Under the stationary problem, $\alpha$ under its form $\frac{1}{n}$ will become less and less important as $n$ grows. However under a non-stationary problem, to ensure that new information is given appropriate weight/importance, the $alpha$ is usually constant. This makes the estimated value of an action a weighted average of all previous rewards.

### $\epsilon - greedy$ algorithm

In order to explore and not only exploit actions, one must sometimes choose not to take the action with the highest value. A method that can be applied is the $\epsilon - greedy$ method. Under this method, an exploration action is selected with probability $\epsilon$. This ensures that non-optimal actions have a chance to be explored at every step.

If reward value functions have high variance, the epsilon-greedy method will tend to perform better than pure exploitation due to the fact that it takes more high exploration to end up finding the optimal action. This happens because of the high volatility in the reward for a given action. A pure greedy algorithm (or low epsilon), could never fall on the high reward of the optimal action, and never come back to it (or only few times).

In addition, one could incorporate a diminishing $\epsilon$ over time to reduce the exploration. In a sense, at some point you can feel comfortable with the values and may want to focus on exploitation only.

### Optimistic Initial Values

This method incorporates optimal initial values in the sense that it will initiate the value of actions ($Q_0(t)$) to be high (i.e. as opposed to 0). Conceptually it will help achieve higher reward since it will at least force the model to explore the actions it has not yet tried since they will have high value.

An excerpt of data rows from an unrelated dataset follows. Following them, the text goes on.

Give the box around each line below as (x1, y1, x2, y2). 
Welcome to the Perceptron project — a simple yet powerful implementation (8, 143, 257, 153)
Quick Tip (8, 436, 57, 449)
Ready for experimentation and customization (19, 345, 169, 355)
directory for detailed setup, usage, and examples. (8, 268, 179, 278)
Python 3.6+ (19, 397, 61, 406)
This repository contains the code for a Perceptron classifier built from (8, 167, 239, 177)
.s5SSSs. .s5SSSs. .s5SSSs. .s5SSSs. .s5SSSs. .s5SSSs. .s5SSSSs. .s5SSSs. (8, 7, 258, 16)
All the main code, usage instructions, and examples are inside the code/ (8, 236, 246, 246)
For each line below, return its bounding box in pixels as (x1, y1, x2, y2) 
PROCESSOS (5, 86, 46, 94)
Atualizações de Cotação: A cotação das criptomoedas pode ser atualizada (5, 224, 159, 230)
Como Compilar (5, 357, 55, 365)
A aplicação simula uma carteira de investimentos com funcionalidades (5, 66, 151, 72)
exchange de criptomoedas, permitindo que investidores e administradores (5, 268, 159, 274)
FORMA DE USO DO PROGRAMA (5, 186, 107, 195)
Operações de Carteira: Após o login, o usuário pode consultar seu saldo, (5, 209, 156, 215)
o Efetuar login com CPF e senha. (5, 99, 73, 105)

After an action has been chosen a couple of times, its value would decrease lower than the initial optimistic value, and therefore a greedy (or even epsilon-greedy) algorithm would/could select the one with the highest value, which in this case might be one that is artificially and temporary high due to this method. Using this technique can have the effect of ensuring there is exploration and kickstart more rapidly the convergence.

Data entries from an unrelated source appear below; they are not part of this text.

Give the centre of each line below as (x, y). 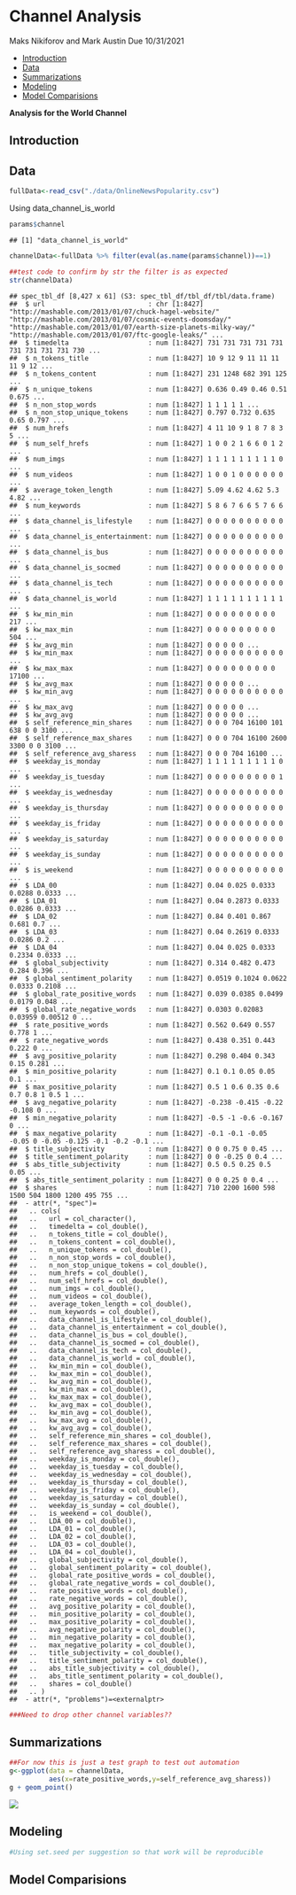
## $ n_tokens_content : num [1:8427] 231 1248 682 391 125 (148, 374)
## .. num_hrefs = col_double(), (79, 1273)
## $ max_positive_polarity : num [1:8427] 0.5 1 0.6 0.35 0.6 (144, 1087)
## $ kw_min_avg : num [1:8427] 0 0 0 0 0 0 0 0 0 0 (146, 691)
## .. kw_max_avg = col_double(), (81, 1420)
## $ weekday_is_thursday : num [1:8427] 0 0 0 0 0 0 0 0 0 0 (146, 808)
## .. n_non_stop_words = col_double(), (93, 1257)
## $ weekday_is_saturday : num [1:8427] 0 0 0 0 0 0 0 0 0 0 (146, 839)

### Upper-Confidence-Bound (UCB) Action Selection

The UCB action selection method incorporates somewhat the same principal as optimistic initial values, in a sense that it prefers actions that have yet been explore. However, it does so on a more continuous basis, mostly based on the number of times a given action was selected and over time.

The concept is to add an artificial component to the action value, and reduce that component over time and the number of occurrence of an action. It will act as a way to artificially represent the variance of an action’s value.

More formally, $A_t = \text{argmax}_a \Big [ Q_t(a) + c \sqrt{\frac{\log t}{N_t(a)}} \Big]$

Where $t$ is the number of steps and $N_t(a)$ is the number of occurrence of action $a$ up until $t$. The constant $c$ is analogous to the factor from a normal distribution term in a confidence interval of a sample mean. The resulting value is therefore analogous itself to the upper-bound of a confidence interval.

As time (or steps) go by, we need a way to update the preference of each action. This is when the gradient algorithm comes into play. Using the general gradient ascent algorithm $H_{t+1}(a) = H_t(a) + \alpha \frac{\partial \mathbb{E}[R_t]}{\partial H_t(a)}$, we obtain the following update algorithm (refer to book for details on derivation).
• $H_{t+1}(A_t) = H_t(A_t) + \alpha (R_t - \bar{R}_t) (1 - \pi_t(A_t)$ For the action selected and
• $H_{t+1}(a) = H_t(a) - \alpha (R_t - \bar{R}_t) \pi_t(a)$ For all other actions
The relative preference resulting from the softmax operation can also be interpreted as a probability. As a preference for a given action is updated, as per update algorithm. We can observe that for the action that was selected, if the reward is higher than the baseline ($\bar{R}_t$), the preference for that action will be increased, and if it is lower, it will be negatively affected.